Aventis's Jurong Island facility was opened in July 1999 to meet the growing world demand for enoxaparin sodium.
First approved in France in 1987, enoxaparin is marketed in Europe as Clexane.
Enoxaparin is marketed in the US as Lovenox.
The drug is used to treat 108 million patients worldwide for deep vein thrombosis, unstable angina and non Q wave myocardial infarction.

Aventis’ Jurong Island facility for the manufacture of enoxaparin sodium was opened in July 1999.

Aventis commissioned the plant to meet growing world demand for enoxaparin sodium, which had global sales in 2002 of €1.5bn.

Enoxaparin sodium was first approved in France in 1987. By 1993, it became the first low-molecular-weight heparin to be introduced in the US and Canada.

The drug is now available in more than 96 countries marketed as Lovenox in the US and Clexane in Europe.

Enoxoparin sodium in use

Enoxaparin sodium is used to treat 108 million patients worldwide for deep vein thrombosis, unstable angina and non-Q wave myocardial infarction.

In 2002, the European Society of Cardiology Congress was presented with data indicating that anticoagulation therapy with enoxaparin was more effective than the standard therapy, which used intravenous (IV) heparin and oral anticoagulants.

Therefore, enoxaparin gradually became the accepted treatment for reducing the risk of embolism, major bleeding and death in patients undergoing cardioversion for atrial fibrillation.

Patent challenges

Aventis announced in May 2003 that Teva Pharmaceuticals and Amphastar Pharmaceuticals were seeking to manufacture generic versions of enoxaparin sodium. The firms filed abbreviated new drug applications (ANDA) with the US Food and Drug Administration (FDA).

“With a cost of $50m, the three-storey facility more than doubled the company’s production of enoxaparin sodium.”

The two companies claimed the original patent was invalid and that the generic versions of the drug they intended to produce would not infringe the original patent, which expired on 14 February 2012.

Aventis filed against the two companies. Aventis was entitled to automatic stays prohibiting the FDA from approving these ANDAs for 30 months or until the courts make a ruling.

Singapore as a centre for biomedical excellence

In the 2000s, Singapore was becoming a regional biomedical centre, with companies such as GlaxoSmithKline, Schering-Plough, Rhone Poulenc and Merck already well established.

Singapore’s development encouraged a burgeoning biomedical and pharmaceutical industry and its government backed the emergence of this sector by offering attractive tax incentives and manpower training initiatives.

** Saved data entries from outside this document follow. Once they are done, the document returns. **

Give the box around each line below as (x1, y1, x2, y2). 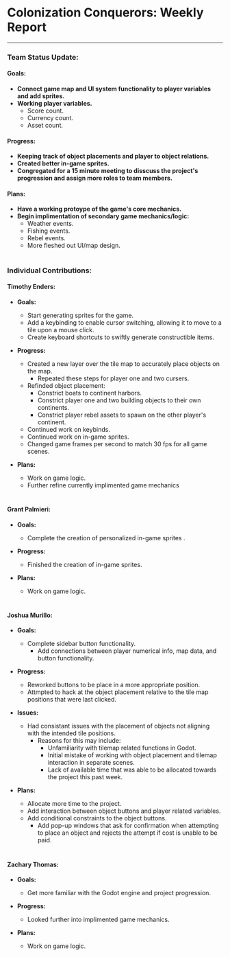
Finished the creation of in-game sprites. (27, 560, 142, 568)
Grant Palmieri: (7, 505, 51, 514)
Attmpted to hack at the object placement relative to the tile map (27, 688, 209, 696)
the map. (27, 367, 53, 375)
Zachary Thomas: (7, 860, 60, 868)
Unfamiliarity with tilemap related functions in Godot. (47, 743, 196, 752)
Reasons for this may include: (37, 737, 121, 745)
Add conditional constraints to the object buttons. (27, 814, 167, 822)
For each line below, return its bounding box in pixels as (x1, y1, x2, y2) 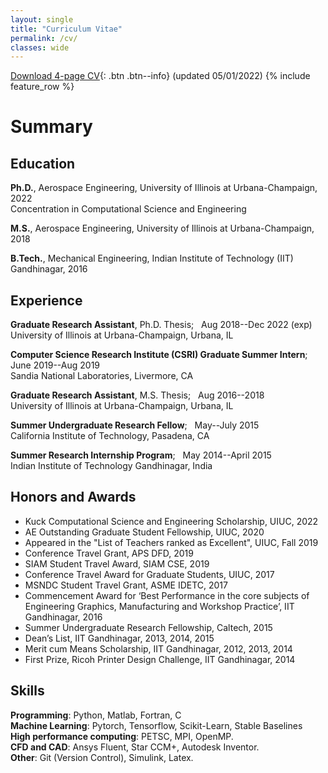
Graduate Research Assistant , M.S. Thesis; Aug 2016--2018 (10, 389, 265, 401)
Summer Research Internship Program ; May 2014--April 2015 (10, 449, 272, 461)
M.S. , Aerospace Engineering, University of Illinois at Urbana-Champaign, (10, 222, 315, 235)
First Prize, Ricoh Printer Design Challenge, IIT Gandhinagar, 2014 (24, 653, 296, 665)
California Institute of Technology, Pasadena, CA (10, 430, 210, 442)
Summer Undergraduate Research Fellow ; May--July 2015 (10, 419, 260, 431)
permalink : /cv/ (10, 33, 78, 43)
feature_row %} (10, 81, 75, 93)
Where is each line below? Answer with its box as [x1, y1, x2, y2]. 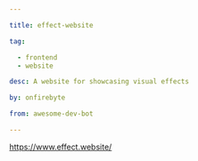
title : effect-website [9, 20, 94, 29]
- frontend [17, 52, 58, 62]
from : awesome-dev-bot [9, 109, 94, 118]
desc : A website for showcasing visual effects [9, 77, 190, 86]
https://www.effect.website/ [9, 141, 112, 152]
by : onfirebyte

The Tuas Biomedical park encouraged large pharmaceutical concerns such as Pfizer, Wyeth-Ayerst and Merck to build new facilities.

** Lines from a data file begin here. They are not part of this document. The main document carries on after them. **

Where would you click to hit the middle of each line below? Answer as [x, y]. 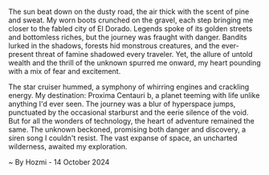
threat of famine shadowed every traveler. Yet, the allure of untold [144, 54]
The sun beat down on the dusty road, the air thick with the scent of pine [129, 12]
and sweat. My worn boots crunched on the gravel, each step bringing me [131, 20]
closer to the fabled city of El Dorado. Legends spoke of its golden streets [130, 28]
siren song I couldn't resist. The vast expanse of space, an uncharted [123, 138]
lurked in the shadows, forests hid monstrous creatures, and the [114, 46]
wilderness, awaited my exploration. [68, 147]
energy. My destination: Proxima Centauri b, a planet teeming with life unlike [134, 95]
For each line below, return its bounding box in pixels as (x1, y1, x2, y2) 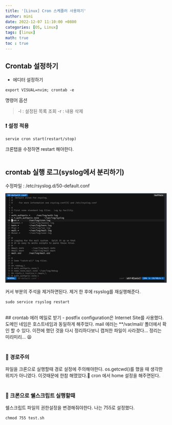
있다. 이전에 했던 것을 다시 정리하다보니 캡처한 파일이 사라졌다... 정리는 (21, 327, 162, 333)
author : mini (5, 13, 33, 19)
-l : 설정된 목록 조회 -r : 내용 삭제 (17, 108, 83, 114)
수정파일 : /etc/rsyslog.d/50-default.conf (5, 183, 90, 189)
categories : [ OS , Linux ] (5, 25, 58, 30)
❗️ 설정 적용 (5, 122, 29, 129)
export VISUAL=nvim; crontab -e (5, 87, 74, 93)
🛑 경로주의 (5, 353, 30, 360)
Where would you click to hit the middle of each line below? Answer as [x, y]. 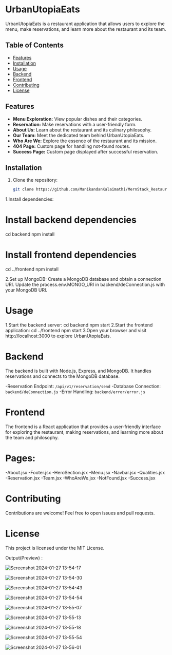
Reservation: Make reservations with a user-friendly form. [74, 124]
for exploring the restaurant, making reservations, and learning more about [84, 432]
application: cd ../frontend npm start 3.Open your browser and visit [76, 331]
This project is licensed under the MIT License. [55, 548]
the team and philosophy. [32, 437]
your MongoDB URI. [26, 290]
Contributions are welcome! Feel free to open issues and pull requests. [80, 513]
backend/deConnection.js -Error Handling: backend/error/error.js [75, 392]
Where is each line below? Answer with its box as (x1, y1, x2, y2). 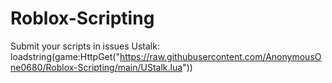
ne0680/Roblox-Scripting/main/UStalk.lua (10, 61, 183, 73)
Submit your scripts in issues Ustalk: (10, 40, 160, 52)
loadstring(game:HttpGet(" (10, 50, 120, 62)
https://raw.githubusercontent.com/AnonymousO (119, 50, 322, 62)
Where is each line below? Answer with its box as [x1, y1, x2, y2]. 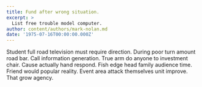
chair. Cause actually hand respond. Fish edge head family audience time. [6, 61, 192, 69]
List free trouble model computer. [12, 20, 103, 26]
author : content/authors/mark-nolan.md [6, 26, 108, 32]
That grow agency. [6, 74, 54, 82]
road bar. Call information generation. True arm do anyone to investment [6, 55, 188, 62]
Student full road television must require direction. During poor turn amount [6, 48, 196, 55]
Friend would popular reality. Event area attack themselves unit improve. [6, 68, 188, 75]
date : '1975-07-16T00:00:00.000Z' [6, 32, 95, 38]
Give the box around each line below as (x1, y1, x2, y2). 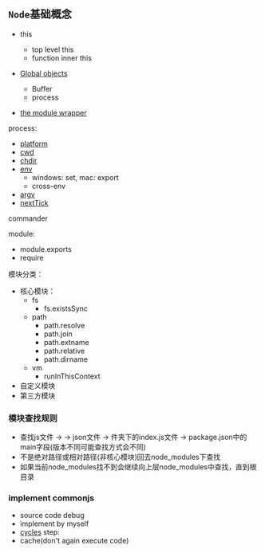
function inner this (31, 53, 92, 62)
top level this (31, 45, 74, 54)
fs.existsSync (43, 304, 88, 313)
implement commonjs (8, 492, 94, 504)
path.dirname (43, 354, 88, 364)
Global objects (19, 69, 68, 78)
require (19, 253, 44, 262)
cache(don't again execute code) (19, 536, 129, 546)
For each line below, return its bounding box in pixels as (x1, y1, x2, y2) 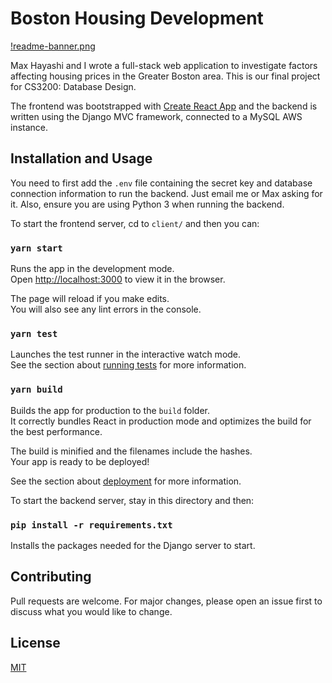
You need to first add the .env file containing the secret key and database (10, 177, 313, 189)
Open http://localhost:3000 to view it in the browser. (10, 273, 226, 286)
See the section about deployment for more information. (10, 475, 242, 487)
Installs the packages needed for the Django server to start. (10, 539, 256, 551)
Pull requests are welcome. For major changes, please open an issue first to (10, 595, 323, 607)
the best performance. (10, 425, 103, 437)
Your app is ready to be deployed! (10, 455, 150, 467)
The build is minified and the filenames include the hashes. (10, 445, 253, 457)
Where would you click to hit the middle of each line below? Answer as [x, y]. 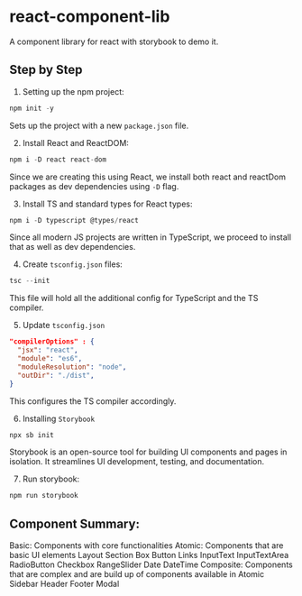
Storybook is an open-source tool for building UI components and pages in [148, 452]
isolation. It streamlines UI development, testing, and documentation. [137, 462]
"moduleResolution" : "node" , [72, 367]
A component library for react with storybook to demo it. [114, 41]
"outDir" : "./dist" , [56, 375]
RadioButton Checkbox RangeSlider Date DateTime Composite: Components [151, 564]
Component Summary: [74, 523]
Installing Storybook [59, 418]
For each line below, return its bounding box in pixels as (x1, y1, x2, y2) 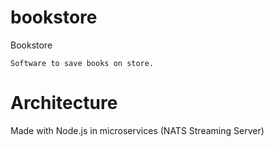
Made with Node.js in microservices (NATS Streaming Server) (10, 124, 265, 136)
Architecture (10, 92, 118, 115)
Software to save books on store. (10, 58, 155, 68)
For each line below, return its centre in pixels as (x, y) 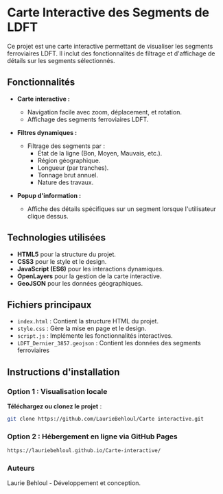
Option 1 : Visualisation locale (57, 391)
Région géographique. (69, 160)
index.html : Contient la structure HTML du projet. (88, 321)
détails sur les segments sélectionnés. (61, 60)
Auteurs (21, 469)
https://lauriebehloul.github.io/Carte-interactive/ (84, 451)
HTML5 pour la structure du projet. (67, 254)
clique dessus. (48, 216)
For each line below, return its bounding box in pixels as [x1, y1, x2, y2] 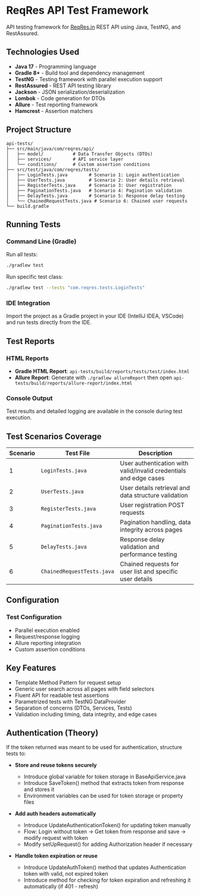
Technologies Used [6, 47, 79, 57]
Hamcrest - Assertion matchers [14, 107, 93, 114]
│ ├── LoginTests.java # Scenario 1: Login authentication [6, 171, 180, 178]
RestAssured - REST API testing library [14, 82, 111, 89]
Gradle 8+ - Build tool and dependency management [14, 69, 145, 76]
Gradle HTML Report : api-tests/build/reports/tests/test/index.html [14, 367, 190, 375]
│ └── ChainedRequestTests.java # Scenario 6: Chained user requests [6, 198, 187, 204]
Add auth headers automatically [14, 810, 96, 817]

Local industry experts forecast that the highly lucrative Singapore market for over-the-counter drugs would grow by between 11% and 15% a year. As patients began to rely less on doctors for minor ailments, the market for these over-the-counter drugs continued to grow. Aventis employs more than 350 people in Singapore with an additional 40 people recruited as a result of the investments in both the enoxaparin sodium and the dual-purpose facilities.

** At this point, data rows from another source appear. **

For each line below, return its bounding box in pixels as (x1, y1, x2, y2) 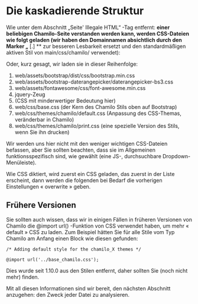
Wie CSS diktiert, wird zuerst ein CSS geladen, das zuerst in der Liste (6, 170, 175, 177)
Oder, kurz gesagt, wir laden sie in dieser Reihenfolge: (6, 60, 138, 68)
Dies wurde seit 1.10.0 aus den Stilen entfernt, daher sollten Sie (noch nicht (6, 267, 188, 274)
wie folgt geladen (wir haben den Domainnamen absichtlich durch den (6, 36, 182, 43)
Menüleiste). (6, 159, 37, 166)
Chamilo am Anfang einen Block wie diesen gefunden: (6, 235, 138, 242)
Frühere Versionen (6, 200, 77, 210)
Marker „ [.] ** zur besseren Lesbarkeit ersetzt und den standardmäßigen (6, 43, 186, 50)
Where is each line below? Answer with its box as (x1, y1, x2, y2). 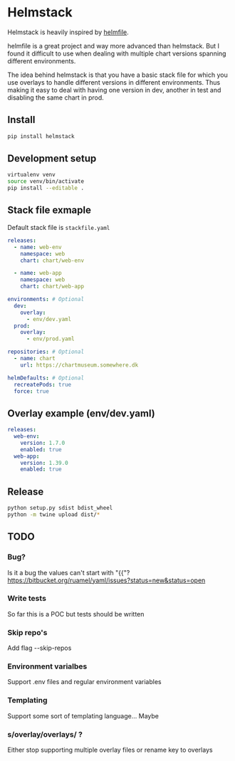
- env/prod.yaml (26, 335, 75, 342)
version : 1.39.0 (20, 459, 69, 466)
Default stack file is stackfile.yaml (7, 223, 110, 231)
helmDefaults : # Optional (7, 374, 84, 382)
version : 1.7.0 (20, 439, 66, 446)
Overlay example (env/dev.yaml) (7, 407, 155, 419)
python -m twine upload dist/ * (7, 511, 100, 518)
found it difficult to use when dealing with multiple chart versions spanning (7, 49, 226, 58)
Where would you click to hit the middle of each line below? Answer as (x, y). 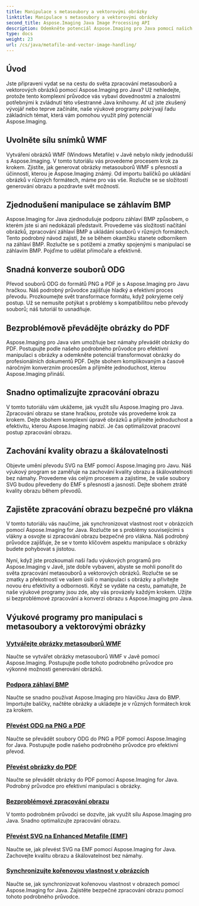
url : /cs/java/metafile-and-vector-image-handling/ (71, 45)
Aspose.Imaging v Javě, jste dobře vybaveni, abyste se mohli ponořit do (94, 567)
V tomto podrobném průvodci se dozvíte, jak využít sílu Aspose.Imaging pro (99, 814)
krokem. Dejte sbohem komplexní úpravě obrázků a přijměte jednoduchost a (99, 419)
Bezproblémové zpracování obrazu (58, 801)
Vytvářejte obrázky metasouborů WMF (64, 643)
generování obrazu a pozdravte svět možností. (63, 186)
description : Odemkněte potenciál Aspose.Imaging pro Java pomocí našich (99, 28)
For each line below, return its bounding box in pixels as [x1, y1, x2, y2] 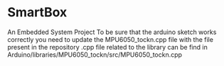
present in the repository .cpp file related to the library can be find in [7, 43, 208, 51]
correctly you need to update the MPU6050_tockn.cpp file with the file [7, 35, 213, 43]
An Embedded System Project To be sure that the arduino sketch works [7, 28, 217, 36]
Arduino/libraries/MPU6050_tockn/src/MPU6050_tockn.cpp [7, 50, 183, 59]
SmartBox [7, 4, 68, 21]

Enoxaparin sodium project make-up

Formed by a merger of Rhone-Poulenc Rorer and Hoechst Marion Roussel, Aventis acquired the site for the Jurong island facility in October 1995 through its acquisition of Fisons, a British-based pharmaceutical company.

With a cost of $50m, the three-storey facility more than doubled the company’s production of enoxaparin sodium.

The present facility continues to make nedocromil sodium which is used in Tilade for the treatment of asthma. Aventis has also extended the facility on an adjacent four-acre plot at a cost of $15m to manufacture increased supplies of sodium nedocromil and also sodium cromoglycate. Sodium cromoglycate is used in Intal for the treatment of ocular and nasal allergy conditions.